The sensation of touch, from a gentle tap to the feeling of clothing against skin, relies on a complex network of nerve cells and specialized proteins. Scientists have long known that a protein called PIEZO2 plays a crucial role in detecting touch, but the precise mechanisms behind its function—and how it differs from a related protein, PIEZO1—remained a mystery. Now, research published in Nature on March 4, 2026, is shedding new light on how PIEZO2 detects specific types of force, potentially opening avenues for understanding and treating sensory disorders. Understanding PIEZO2 mutations and sensory disorders is a growing area of research.
The study, conducted by researchers at Scripps Research, reveals that PIEZO2’s ability to sense touch isn’t simply about its shape, but as well about how it’s physically connected within the cell. This connection, or “tether,” to the cell’s internal scaffolding—the actin cytoskeleton—is key to its function. This discovery builds on previous work by Professor Ardem Patapoutian, who in 2021 shared the Nobel Prize in Physiology or Medicine for the discovery of PIEZO1 and PIEZO2, ion channels that open in response to mechanical force.
“Touch is one of our most fundamental senses, yet we didn’t fully understand how it’s processed at the molecular level,” says Patapoutian, Presidential Endowed Chair in Neurobiology at Scripps Research. “We wanted to see how the structure of PIEZO2 shapes what a cell can actually feel.” The research team employed a cutting-edge technique called minimal fluorescence photon flux (MINFLUX) super-resolution microscopy to observe the protein’s movements in living cells with nanometer-scale precision—a level of detail previously unattainable.
How PIEZO2 Differs from PIEZO1
Both PIEZO1 and PIEZO2 are mechanically gated ion channels, meaning they open in response to physical force, allowing charged particles to flow into the cell and generate electrical signals.

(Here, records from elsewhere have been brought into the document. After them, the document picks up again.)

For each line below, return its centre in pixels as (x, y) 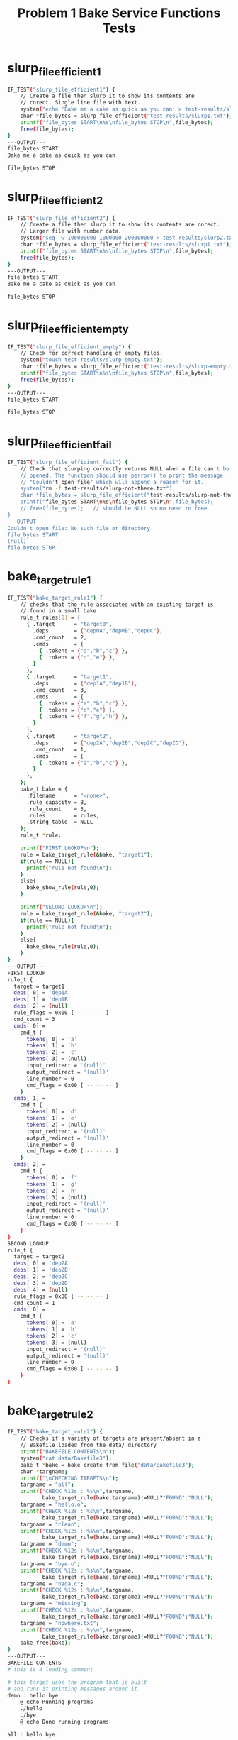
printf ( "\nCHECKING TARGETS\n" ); (69, 1478)
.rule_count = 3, (56, 809)
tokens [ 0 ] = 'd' (52, 1112)
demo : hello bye (33, 1695)
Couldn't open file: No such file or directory (79, 528)
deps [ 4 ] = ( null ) (41, 1289)
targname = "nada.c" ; (52, 1584)
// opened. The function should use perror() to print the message (121, 475)
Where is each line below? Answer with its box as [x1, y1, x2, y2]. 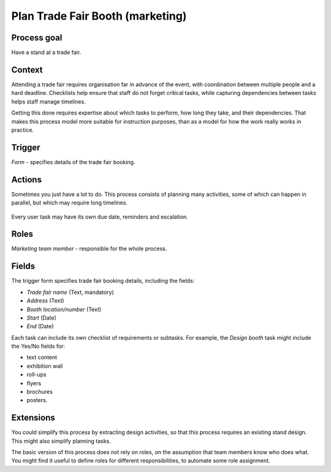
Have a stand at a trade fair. [11, 49, 82, 56]
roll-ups [26, 371, 47, 378]
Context [11, 64, 43, 75]
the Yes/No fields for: [11, 343, 66, 350]
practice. [11, 126, 34, 133]
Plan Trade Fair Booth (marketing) [11, 9, 187, 23]
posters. [26, 397, 48, 404]
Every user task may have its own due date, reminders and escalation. [11, 213, 188, 220]
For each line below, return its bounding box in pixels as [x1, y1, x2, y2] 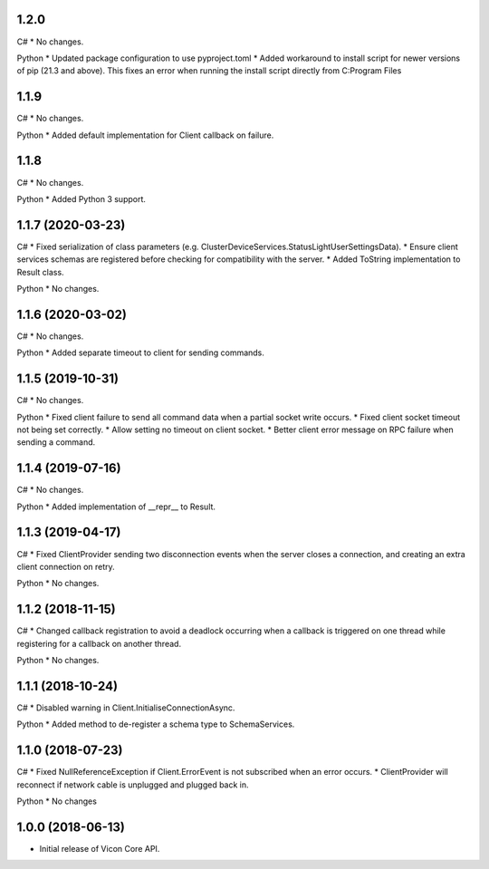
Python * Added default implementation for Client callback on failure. [16, 130, 274, 140]
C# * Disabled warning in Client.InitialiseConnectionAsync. [16, 702, 235, 713]
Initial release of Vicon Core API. [39, 843, 160, 854]
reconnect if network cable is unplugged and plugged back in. [16, 779, 249, 790]
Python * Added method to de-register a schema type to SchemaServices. [16, 719, 295, 729]
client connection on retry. [16, 561, 115, 572]
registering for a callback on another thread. [16, 638, 181, 649]
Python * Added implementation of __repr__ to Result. [16, 501, 216, 512]
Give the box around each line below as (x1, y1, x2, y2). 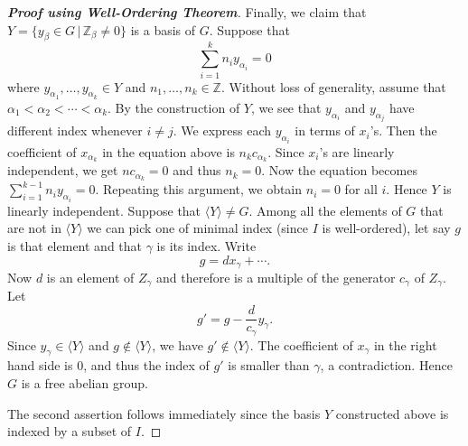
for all (344, 180, 378, 199)
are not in (7, 218, 61, 237)
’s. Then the (370, 121, 437, 140)
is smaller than (228, 356, 310, 375)
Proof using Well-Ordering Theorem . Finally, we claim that (7, 3, 367, 21)
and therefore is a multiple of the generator (156, 267, 396, 286)
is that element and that (7, 236, 143, 255)
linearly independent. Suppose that (7, 200, 201, 219)
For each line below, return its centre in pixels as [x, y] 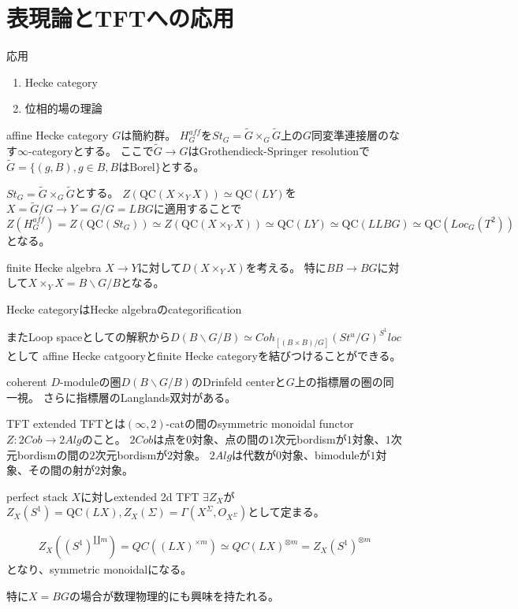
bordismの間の [53, 454]
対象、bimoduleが [326, 454]
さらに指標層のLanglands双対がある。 [140, 397]
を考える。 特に [286, 267]
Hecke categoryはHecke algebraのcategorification [124, 308]
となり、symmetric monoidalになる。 [99, 569]
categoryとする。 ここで [93, 150]
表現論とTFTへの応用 [121, 18]
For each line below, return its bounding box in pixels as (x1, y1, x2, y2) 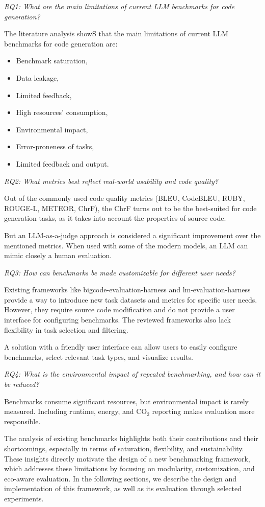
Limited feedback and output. (16, 158, 109, 169)
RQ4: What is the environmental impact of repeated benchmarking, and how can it (4, 368, 261, 379)
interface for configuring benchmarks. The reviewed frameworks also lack (4, 314, 231, 325)
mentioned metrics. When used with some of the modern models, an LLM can (4, 240, 248, 250)
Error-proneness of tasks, (16, 141, 94, 152)
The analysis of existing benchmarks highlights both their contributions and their (4, 433, 258, 444)
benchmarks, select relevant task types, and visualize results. (4, 351, 193, 362)
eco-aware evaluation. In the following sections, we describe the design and (4, 473, 237, 483)
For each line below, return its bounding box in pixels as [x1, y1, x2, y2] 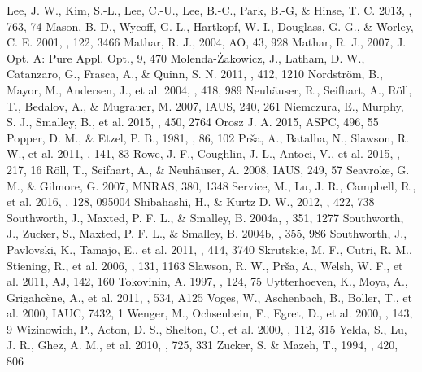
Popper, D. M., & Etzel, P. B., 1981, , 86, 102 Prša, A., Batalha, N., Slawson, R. [7, 129, 409, 146]
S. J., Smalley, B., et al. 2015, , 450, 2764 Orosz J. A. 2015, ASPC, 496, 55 [7, 113, 379, 130]
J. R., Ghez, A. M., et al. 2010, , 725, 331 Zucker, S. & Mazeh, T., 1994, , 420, [7, 336, 398, 353]
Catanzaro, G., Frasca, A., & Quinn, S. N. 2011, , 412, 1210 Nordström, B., [7, 65, 383, 82]
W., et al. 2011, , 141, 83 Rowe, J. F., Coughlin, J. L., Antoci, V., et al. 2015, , [7, 145, 400, 162]
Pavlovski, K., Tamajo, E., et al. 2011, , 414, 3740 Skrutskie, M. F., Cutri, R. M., [7, 240, 412, 257]
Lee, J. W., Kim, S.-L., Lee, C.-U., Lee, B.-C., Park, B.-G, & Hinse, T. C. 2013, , [7, 2, 412, 18]
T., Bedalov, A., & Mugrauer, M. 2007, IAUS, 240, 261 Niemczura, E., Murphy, [7, 97, 404, 114]
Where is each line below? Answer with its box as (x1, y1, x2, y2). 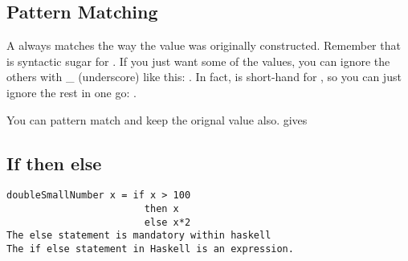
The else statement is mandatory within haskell (6, 230, 271, 242)
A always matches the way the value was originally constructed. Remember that (6, 37, 401, 54)
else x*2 (144, 216, 191, 228)
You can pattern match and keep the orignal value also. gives (6, 111, 308, 128)
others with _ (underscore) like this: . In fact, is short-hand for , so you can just (6, 68, 402, 85)
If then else (6, 150, 102, 175)
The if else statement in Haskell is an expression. (6, 243, 294, 255)
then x (144, 203, 179, 215)
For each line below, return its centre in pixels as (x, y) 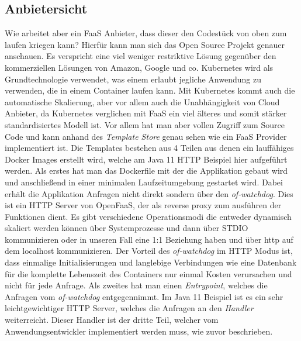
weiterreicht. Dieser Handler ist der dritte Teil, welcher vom (112, 320)
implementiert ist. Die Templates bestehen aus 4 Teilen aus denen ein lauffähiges (149, 148)
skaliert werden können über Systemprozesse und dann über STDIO (127, 228)
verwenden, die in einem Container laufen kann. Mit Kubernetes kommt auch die (150, 90)
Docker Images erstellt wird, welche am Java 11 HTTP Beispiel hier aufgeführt (146, 159)
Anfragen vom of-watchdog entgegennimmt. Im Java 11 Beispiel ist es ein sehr (144, 296)
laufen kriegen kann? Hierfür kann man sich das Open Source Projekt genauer (145, 44)
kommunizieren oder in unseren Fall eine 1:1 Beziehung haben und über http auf (149, 239)
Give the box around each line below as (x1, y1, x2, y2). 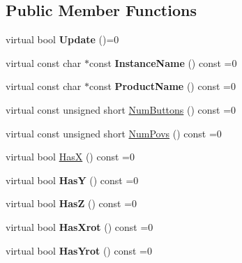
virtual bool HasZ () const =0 (6, 196, 137, 211)
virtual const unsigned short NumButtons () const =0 (6, 102, 236, 117)
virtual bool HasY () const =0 (6, 172, 139, 187)
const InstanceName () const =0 (89, 55, 237, 70)
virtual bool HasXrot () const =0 (6, 219, 153, 234)
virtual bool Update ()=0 (6, 32, 119, 47)
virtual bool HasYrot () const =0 (6, 243, 152, 257)
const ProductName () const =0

Still, they respond to different types of force. PIEZO1 is more sensitive to broad mechanical stresses, like stretching, while PIEZO2 is specialized for detecting localized indentations—a light tap, for example. PIEZO ion channels are critical for mechanosensory responses.
The Scripps Research team found that PIEZO2 is intrinsically stiffer than PIEZO1. Crucially, PIEZO2 is tethered to the actin cytoskeleton via a protein called filamin-B. When a cell is poked, this tether helps convey the force to PIEZO2, making it more likely to open. Interestingly, simple membrane stretching doesn’t activate PIEZO2 when this tether is intact. This suggests that the tethering mechanism is essential for PIEZO2’s sensitivity to localized touch.
“Cryo-EM gives us beautiful structural snapshots, but it can’t present us how a protein moves in its native cellular environment,” notes Eric Mulhall, a postdoctoral fellow in Patapoutian’s lab and first and co-senior author of the study. The team’s use of MINFLUX, combined with electrical recordings, allowed them to directly link PIEZO2’s structural changes to its activity.
Implications for Sensory Disorders
Disrupting the connection between PIEZO2 and filamin-B in mouse sensory neurons reduced the channel’s sensitivity to indentation. Unexpectedly, it also allowed PIEZO2 to respond to membrane stretch—a force it normally ignores. This finding highlights the importance of the tethering mechanism in fine-tuning the channel’s sensitivity.
Mutations in PIEZO2 have been linked to sensory disorders affecting touch and body awareness, while mutations in filamin-B are associated with skeletal and developmental conditions. Labeling PIEZO2 activity in the peripheral nervous system is a key area of study. By clarifying how these proteins interact, this research provides a framework for interpreting genetic findings and guiding future research into these conditions. The team’s findings suggest that cells can fine-tune their sensitivity to touch by controlling how these channels are integrated within the cell.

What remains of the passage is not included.